Nell’ambito delle mie attività professionali quando mi interfaccio con dei nuovi clienti, durante lo screening iniziale,  una delle mie prime richieste è quella di poter visionare il deposito temporaneo.

Le risposte che ottengo sono le più disparate, ed anche le espressioni del viso di fronte a questa domanda sono molto varie.

Ciò che ne ho concluso negli anni è che spesso i produttori di rifiuti speciali credono di adempiere ai propri obblighi semplicemente stipulando (quando accade) un contratto con un trasportatore “tutto fare” per “smaltire” i propri rifiuti.

Ad aprile ricevono una comunicazione dal loro trasportatore che dichiara di aver inviato per loro conto il MUD e nessuno si pone alcun problema su tutti gli altri adempimenti che gravitano intorno alla gestione dei rifiuti.

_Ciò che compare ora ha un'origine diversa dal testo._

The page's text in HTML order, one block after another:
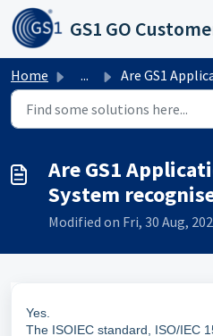
Skip to main content
Home ... Are GS1 Application Identifier System recognised
Are GS1
System
Modified on Fri, 30 Aug,
Yes.
The ISOIEC standard, ISO/IEC
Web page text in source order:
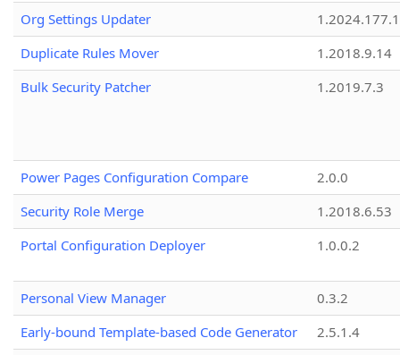
Org Settings Updater
1.2024.177.1
Duplicate Rules Mover
1.2018.9.14
Bulk Security Patcher
1.2019.7.3
Power Pages Configuration Compare
2.0.0
Security Role Merge
1.2018.6.53
Portal Configuration Deployer
1.0.0.2
Personal View Manager
0.3.2
Early-bound Template-based Code Generator
2.5.1.4
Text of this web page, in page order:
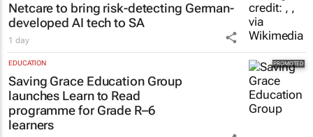
Netcare to bring risk-detecting German-
developed AI tech to SA
1 day
EDUCATION
Saving Grace Education Group
launches Learn to Read
programme for Grade R–6
learners
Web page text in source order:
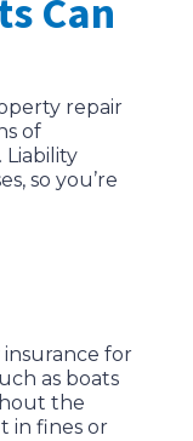
Can
repair
of
so you’re
for
as boats
the
in fines or

Chiaramente questa prassi è errata.

Tra gli aspetti più critici che si riscontrano nelle imprese, il più comune è proprio quello della cattiva gestione del deposito temporaneo, secondo solo alla tenuta del registro di carico e scarico.

Per i lettori che vorranno sforzarsi di arrivare in fondo a questo articolo e scoprire se nelle loro aziende il deposito temporaneo è correttamente progettato e gestito inizieremo con l’analisi della definizione normativa di questo luogo “oscuro” nel quale i rifiuti prodotti dovrebbero essere raggruppati e non accatastati.

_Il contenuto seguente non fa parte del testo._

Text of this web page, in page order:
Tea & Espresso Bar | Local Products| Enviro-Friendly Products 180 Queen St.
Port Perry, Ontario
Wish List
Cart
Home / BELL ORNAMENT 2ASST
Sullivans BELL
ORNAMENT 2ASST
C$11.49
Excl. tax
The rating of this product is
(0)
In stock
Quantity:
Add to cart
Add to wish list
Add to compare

L’articolo 183 comma 1 lett bb) del D.Lgs. 152/2006 recita che il deposito temporaneo è il luogo nel quale si effettua il raggruppamento dei rifiuti effettuato prima della raccolta, nel luogo in cui gli stessi sono prodotti, da intendersi quale l’intera area in cui si svolge l’attività che ha determinato la produzione dei rifiuti, alle seguenti condizioni:

  • I rifiuti contenenti gli inquinanti organici persistenti di cui al regolamento (CE) 850/2004, e successive modificazioni, devono essere depositati nel rispetto delle norme tecniche che regolano lo stoccaggio e l’imballaggio dei rifiuti contenenti sostanze pericolose e gestiti conformemente al suddetto regolamento;
  • I rifiuti devono essere raccolti ed avviati alle operazioni di recupero o di smaltimento secondo una della seguenti modalità alternative a scelta del produttore dei rifiuti: con cadenza almeno trimestrale, indipendentemente dalle quantità in deposito; quando il quantitativo di rifiuti in deposito raggiunga complessivamente i 30 metri cubi di cui al massimo 10 metri cubi di rifiuti pericolosi. In ogni caso, allorché il quantitativo di rifiuti non superi il predetto limite all’anno, il deposito temporaneo non può avere durata superiore ad un anno;
  • Il deposito temporaneo deve essere effettuato per categorie omogenee di rifiuti e nel rispetto delle relative norme tecniche, nonché, per i rifiuti pericolosi , nel rispetto delle nome che disciplinano il deposito delle sostanze pericolose in essi contenute;
  • Devono essere rispettate le norme che disciplinano l’imballaggio e l’etichettatura delle sostanze pericolose;
  • Per alcune categorie di rifiuto, individuate con decreto del Ministero dell’Ambiente e della Tutela del territorio e del mare, di concerto con il Ministero per lo sviluppo economico, sono fissate le modalità di gestione del deposito temporaneo.

Come si può osservare, le disposizioni in merito alla gestione del deposito temporaneo sono articolate e molto vincolanti lasciando poco spazio all’interpretazione. Spesso, purtroppo, nelle imprese il deposito temporaneo è molto più simile ad una discarica incontrollata o ad un magazzino appartenente ad un accumulatore seriale.

 

 

 

 

D’altro canto ho avuto la possibilità di incontrare imprese che hanno realizzato il proprio deposito temporaneo a regola d’arte, avendo cura di interpellare anche il proprio RSPP al fine di essere certi che le disposizioni ambientali di sposassero con quelle per la sicurezza.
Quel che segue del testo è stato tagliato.